Ein Gastbeitrag von Helmut Becker

Führerschein mit 18, dann das erste Auto: Für viele ist das gleichbedeutend mit Freiheit und Unabhängigkeit. Aber das war einmal, Wertewandel und demografischer Faktor machen der Autoindustrie zu schaffen. Eine existenzielle Frage stellt sich.

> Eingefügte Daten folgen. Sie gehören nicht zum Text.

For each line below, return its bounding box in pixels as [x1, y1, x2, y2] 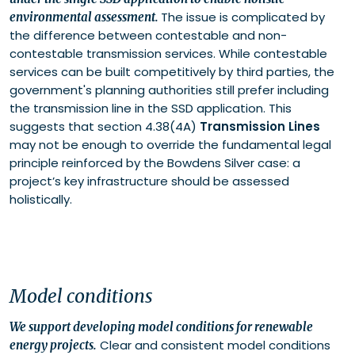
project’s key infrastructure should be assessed [10, 172, 289, 189]
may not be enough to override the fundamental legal [10, 136, 331, 153]
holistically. [10, 190, 75, 208]
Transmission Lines [197, 117, 320, 135]
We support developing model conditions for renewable [10, 319, 313, 334]
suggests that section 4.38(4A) [10, 117, 197, 135]
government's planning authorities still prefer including [10, 81, 329, 98]
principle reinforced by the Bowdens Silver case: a [10, 154, 300, 171]
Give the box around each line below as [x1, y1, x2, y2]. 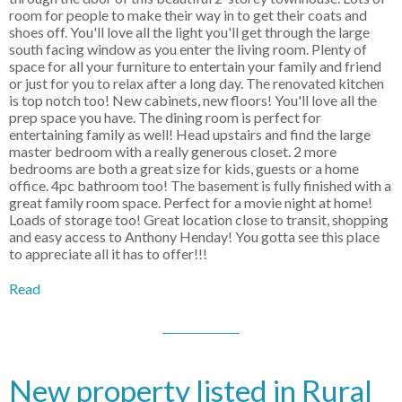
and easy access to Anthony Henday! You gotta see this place [9, 228, 380, 246]
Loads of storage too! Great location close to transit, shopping [9, 211, 389, 229]
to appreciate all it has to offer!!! [9, 245, 207, 263]
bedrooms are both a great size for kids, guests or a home [9, 160, 359, 178]
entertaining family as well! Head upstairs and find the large [9, 126, 371, 144]
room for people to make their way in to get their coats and [9, 6, 367, 24]
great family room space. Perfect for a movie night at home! [9, 194, 372, 212]
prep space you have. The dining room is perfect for [9, 109, 321, 127]
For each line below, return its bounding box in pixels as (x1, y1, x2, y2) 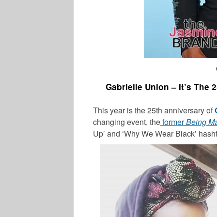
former (160, 116, 186, 127)
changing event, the (93, 116, 160, 127)
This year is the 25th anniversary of (93, 104, 215, 116)
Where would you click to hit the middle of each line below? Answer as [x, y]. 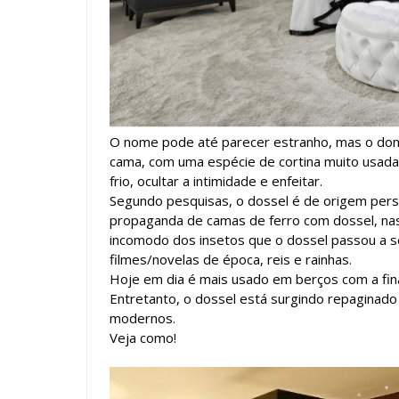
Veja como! [143, 338]
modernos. [142, 318]
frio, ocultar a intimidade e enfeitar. [216, 181]
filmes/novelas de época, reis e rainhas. [231, 260]
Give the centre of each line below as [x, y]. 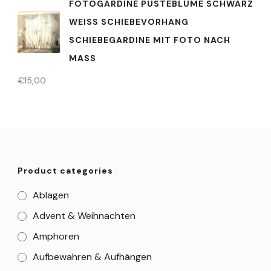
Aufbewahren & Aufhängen [92, 256]
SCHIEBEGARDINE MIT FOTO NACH [150, 40]
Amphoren [56, 236]
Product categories [65, 170]
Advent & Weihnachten [84, 215]
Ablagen [51, 195]
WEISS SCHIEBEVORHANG [129, 21]
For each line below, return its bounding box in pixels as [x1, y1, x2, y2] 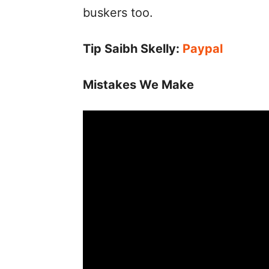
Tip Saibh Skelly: [83, 41, 180, 56]
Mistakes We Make [83, 77, 194, 92]
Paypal [180, 41, 223, 56]
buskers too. [83, 5, 153, 20]
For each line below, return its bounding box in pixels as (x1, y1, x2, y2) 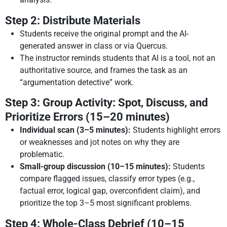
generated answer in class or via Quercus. (20, 41, 168, 51)
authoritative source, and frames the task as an (20, 65, 188, 75)
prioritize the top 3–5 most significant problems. (20, 198, 194, 208)
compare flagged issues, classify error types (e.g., (20, 174, 195, 184)
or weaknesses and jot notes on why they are (20, 137, 180, 147)
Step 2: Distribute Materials (5, 14, 140, 27)
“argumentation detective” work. (20, 77, 136, 87)
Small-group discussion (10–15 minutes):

Helmut Becker schreibt als anerkannter Autoexperte und Volkswirt für teleboerse.de und n-tv.de eine monatliche Kolumne rund um den Automarkt.
Helmut Becker schreibt als anerkannter Autoexperte und Volkswirt für teleboerse.de und n-tv.de eine monatliche Kolumne rund um den Automarkt.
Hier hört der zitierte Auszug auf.